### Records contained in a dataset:
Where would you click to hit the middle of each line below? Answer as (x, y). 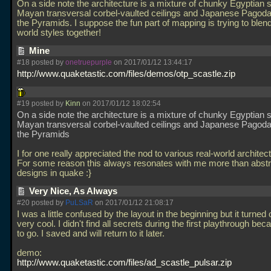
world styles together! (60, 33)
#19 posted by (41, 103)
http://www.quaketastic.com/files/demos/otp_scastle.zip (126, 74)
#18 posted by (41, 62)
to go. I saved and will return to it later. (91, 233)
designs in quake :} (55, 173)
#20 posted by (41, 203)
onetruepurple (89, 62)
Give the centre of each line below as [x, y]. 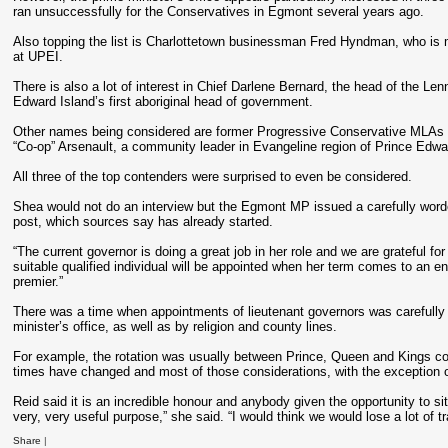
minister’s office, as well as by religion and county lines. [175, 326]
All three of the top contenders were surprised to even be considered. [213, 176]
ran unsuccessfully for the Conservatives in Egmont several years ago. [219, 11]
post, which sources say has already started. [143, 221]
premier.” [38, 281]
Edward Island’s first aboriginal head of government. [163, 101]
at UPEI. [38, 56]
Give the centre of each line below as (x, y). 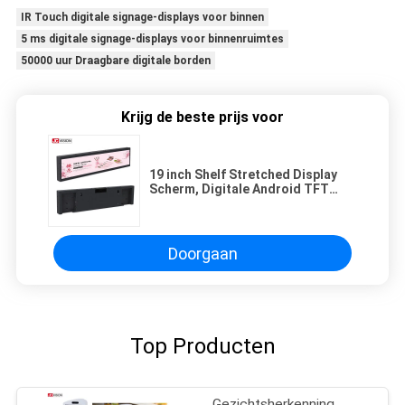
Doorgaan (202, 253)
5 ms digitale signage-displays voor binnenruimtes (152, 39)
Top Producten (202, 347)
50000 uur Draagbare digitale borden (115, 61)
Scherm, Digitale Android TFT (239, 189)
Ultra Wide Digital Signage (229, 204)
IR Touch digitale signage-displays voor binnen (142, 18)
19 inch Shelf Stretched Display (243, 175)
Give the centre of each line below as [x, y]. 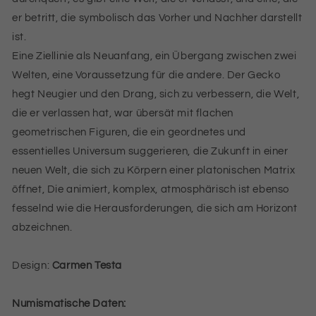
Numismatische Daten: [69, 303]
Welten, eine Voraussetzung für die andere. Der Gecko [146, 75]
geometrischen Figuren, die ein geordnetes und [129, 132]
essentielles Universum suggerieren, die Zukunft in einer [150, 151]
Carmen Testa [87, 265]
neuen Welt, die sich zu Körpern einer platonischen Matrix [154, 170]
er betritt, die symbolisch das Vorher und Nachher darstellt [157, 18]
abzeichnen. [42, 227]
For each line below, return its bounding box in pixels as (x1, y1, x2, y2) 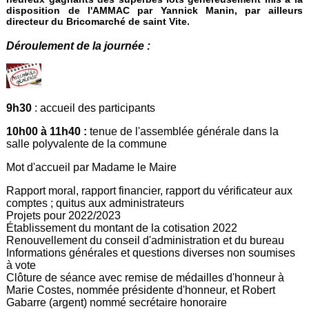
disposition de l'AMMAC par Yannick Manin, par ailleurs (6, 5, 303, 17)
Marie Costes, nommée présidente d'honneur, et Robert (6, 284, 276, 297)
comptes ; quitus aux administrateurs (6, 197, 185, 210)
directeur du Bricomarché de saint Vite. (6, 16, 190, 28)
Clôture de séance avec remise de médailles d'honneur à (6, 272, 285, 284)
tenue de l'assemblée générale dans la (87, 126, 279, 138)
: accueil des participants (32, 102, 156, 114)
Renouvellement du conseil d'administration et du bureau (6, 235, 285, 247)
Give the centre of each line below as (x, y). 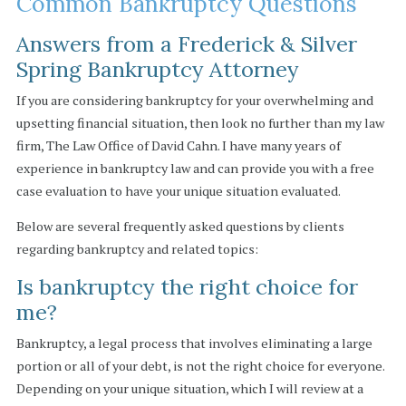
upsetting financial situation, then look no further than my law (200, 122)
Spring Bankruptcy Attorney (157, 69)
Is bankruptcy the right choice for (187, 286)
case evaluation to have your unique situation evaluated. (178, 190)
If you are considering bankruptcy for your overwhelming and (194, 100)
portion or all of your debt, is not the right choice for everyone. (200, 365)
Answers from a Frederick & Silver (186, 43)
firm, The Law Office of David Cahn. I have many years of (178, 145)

### The problem:
Copy from the entries above each line in which the string "choice" can be found.

### Written answer:
Is bankruptcy the right choice for (187, 286)
portion or all of your debt, is not the right choice for everyone. (200, 365)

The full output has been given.